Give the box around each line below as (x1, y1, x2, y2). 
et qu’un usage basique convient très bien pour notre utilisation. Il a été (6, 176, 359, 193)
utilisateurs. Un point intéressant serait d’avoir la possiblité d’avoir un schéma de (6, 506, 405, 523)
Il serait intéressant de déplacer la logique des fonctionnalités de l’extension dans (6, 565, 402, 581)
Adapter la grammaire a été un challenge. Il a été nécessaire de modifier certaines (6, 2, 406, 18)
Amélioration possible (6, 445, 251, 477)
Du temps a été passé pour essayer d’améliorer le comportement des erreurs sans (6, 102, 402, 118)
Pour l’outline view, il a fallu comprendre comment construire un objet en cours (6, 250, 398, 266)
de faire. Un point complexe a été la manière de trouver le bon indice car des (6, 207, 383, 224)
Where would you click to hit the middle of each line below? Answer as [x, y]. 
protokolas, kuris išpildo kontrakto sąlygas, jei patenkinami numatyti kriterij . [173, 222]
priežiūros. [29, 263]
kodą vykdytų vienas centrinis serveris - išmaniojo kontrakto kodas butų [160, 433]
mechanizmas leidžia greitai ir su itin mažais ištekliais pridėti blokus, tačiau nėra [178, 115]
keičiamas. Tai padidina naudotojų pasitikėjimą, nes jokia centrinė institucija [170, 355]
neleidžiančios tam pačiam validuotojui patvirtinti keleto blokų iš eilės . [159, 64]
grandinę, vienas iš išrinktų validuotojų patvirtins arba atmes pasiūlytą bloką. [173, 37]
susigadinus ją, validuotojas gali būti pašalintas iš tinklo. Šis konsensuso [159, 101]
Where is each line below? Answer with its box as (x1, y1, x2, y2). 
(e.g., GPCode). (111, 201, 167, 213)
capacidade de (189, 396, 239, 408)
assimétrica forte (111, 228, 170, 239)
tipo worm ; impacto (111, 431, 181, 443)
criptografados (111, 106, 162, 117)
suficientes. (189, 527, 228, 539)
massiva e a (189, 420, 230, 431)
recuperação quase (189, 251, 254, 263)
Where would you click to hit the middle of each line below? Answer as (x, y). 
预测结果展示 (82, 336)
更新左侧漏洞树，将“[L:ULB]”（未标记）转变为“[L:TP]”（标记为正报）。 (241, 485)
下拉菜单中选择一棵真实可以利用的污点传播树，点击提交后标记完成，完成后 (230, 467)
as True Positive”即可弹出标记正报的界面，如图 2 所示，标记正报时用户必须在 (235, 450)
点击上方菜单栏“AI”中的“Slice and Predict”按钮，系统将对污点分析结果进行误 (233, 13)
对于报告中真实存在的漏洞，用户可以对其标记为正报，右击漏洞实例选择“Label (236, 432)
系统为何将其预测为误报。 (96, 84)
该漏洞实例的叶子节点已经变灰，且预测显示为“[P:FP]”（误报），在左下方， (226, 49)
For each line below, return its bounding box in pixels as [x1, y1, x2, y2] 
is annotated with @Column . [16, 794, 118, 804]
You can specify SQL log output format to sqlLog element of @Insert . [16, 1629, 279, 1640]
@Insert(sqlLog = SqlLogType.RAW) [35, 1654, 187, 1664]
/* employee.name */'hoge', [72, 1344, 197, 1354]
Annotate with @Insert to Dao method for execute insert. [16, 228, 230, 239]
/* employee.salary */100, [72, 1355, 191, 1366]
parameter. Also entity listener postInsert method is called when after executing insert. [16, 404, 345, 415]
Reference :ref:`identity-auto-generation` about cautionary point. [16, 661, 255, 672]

_ _ _ _

● What is being asked: In the listing above, find the line with "Adapter la grammaire" and the line with "Answer as [x, y].", then print exactly those two lines and every line between them, and nothing more.

● Task output:
Adapter la grammaire a été un challenge. Il a été nécessaire de modifier certaines (6, 2, 406, 18)
Amélioration possible (6, 445, 251, 477)
Du temps a été passé pour essayer d’améliorer le comportement des erreurs sans (6, 102, 402, 118)
Pour l’outline view, il a fallu comprendre comment construire un objet en cours (6, 250, 398, 266)
de faire. Un point complexe a été la manière de trouver le bon indice car des (6, 207, 383, 224)
Where would you click to hit the middle of each line below? Answer as [x, y]. 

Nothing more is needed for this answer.